Fig 6. The membership distribution of various indicators in different risk categories by the FCM algorithm (Note: Clustering categories (Medium risk (2, 3)/ High risk (5)/ Risk-free (1)/ Low risk (4)).

https://doi.org/10.1371/journal.pone.0318491.g006

The statistical differences in corporate operational risk indicators are plotted in Fig 7. Observing (a) normal points and (b) risk points in terms of mean and standard deviation, it is evident that for most indicators, the mean of risk points is lower than that of normal. This suggests that these indicators perform worse than normal when enterprises are in a risky state. Additionally, the standard deviation of risk points is generally higher than that of normal points, indicating greater variability in data under risky conditions and an increase in uncertainty and instability faced by the enterprise. Specifically, the mean of risk points for indicators 1, 2, 5, 7, 10, 11, and 12 is markedly lower than the normal point, and the standard deviation of risk points for these indicators is also higher, illustrating a greater decrease and variability under risk conditions. Particularly for indicators 1 and 10, their z-values and p-values in the two-sample Kolmogorov-Smirnov test exhibit extreme differences, with z-values far greater than 0 and p-values of 0, demonstrating significant differences in the distributions between normal and risk points. The basic assumption of the KS test is that the sample data is independent and equally distributed and does not depend on any particular parameter form. The calculation of the z value is based on the difference between the cumulative distribution function (CDF) of the two samples, specifically by calculating the maximum vertical distance between the two CDFs at all possible points. This maximum distance is the z-value, which reflects the maximum degree of difference between the two sample distributions. When the z-value is large and the corresponding p-value is less than the significance level (0.05), the null hypothesis can be rejected and the two samples are considered to be from different distributions.

Download:

Fig 7. Corporate operational risk indicator statistical differences results.
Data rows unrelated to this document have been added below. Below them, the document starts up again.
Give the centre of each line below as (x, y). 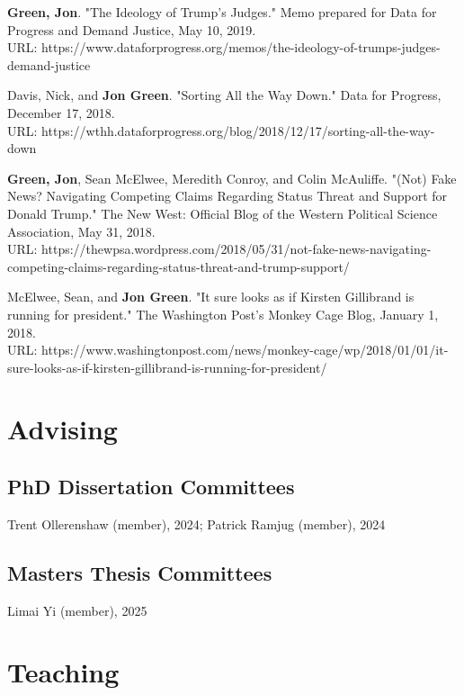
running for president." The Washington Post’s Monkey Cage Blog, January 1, (223, 314)
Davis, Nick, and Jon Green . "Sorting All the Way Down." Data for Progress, (224, 95)
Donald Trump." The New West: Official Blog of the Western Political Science (223, 213)
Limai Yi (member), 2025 (77, 610)
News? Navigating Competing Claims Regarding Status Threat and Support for (228, 196)
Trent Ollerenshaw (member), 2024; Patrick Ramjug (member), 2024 (196, 524)
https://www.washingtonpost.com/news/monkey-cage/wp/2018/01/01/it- (245, 350)
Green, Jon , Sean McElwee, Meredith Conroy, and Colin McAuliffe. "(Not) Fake (232, 178)

https://doi.org/10.1371/journal.pone.0318491.g007

In addition, although the mean risk points of indicators 3, 4, 6, 8, and 9 are lower than normal, the differences are not as significant as other indicators. Indicators 3 and 8 also show statistical significance in z-values and p-values, but their increased variability under risky conditions is not as pronounced as for some other indicators. There is not much difference in the mean values of indicators 13, 14, and 15 between risk and normal points, but their standard deviations have increased between risk points. This suggests that although the average levels of these indicators do not decrease much under risky conditions, they face greater variability. Particularly for indicator 14, with a z-value of 3.311 and a p-value of 0 in the two-sample Kolmogorov-Smirnov test, significant differences between normal and risk points are indicated.
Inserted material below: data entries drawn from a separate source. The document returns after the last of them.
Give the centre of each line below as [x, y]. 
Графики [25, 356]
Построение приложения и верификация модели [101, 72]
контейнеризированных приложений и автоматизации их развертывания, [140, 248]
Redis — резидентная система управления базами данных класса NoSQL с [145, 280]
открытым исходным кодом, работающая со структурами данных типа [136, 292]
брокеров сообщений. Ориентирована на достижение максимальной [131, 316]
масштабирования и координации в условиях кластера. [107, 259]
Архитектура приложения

Fig 7a and 7b respectively display the mean and standard deviation of operational risk indicators for normal and risky points. By comparing these two subplots, it can be observed that under risky conditions, the mean of most indicators is lower than under normal conditions, indicating that these indicators perform poorly when the enterprise is facing risks. The standard deviation of risky points is generally higher than that of normal points, demonstrating an increase in data variability under risky conditions, with increased uncertainty and instability faced by the enterprise. In this experiment, several sets of experiments are designed to test the model’s performance under diverse parameter settings. These parameters include but are not limited to, the weight allocation of investment strategies, trading frequency, risk management thresholds, etc. Each group of experiments is run independently several times to ensure the stability and reliability of the results.

Parameter setting 1: (1) Asset allocation ratio: 60% for stocks, 30% for bonds, and 10% for cash and equivalents. This setting tends towards a more aggressive investment strategy, aiming to obtain higher potential returns through higher stock allocation, but also assumes higher market risks. (2) Trading frequency: The investment portfolio is adjusted once a month. (3) Stop-loss point: When the stock investment loss reaches 10%, the stop loss is triggered.
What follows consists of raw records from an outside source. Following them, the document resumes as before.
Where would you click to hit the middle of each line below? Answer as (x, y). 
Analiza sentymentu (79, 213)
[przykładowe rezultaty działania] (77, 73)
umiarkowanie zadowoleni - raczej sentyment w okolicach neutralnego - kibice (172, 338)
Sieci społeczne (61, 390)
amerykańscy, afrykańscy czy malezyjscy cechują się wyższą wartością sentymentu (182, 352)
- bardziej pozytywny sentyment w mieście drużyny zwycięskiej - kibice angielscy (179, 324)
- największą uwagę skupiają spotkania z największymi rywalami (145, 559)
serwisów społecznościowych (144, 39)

Parameter setting 2: (1) Asset allocation ratio: 40% for stocks, 40% for bonds, and 20% for cash and equivalents. This setting is more balanced and aims to achieve a better balance between returns and risks. A balanced allocation of stocks and bonds helps to diversify risk, while a higher allocation of cash and equivalents provides liquidity. (2) Trading frequency: The investment portfolio is adjusted once every quarter. (3) Stop-Profit point: When the profit from stock investment reaches 15%, partial selling can be considered.

Parameter setting 3: (1) Asset allocation ratio: 20% for stocks, 60% for bonds, and 20% for cash and equivalents. This setting tends towards a conservative investment strategy, reducing overall risk through higher bond allocation and pursuing stable returns. (2) Trading frequency: The investment portfolio is adjusted once a year. (3) Dynamic rebalance: The investment portfolio is checked once every quarter and dynamically rebalanced according to the preset asset allocation ratio.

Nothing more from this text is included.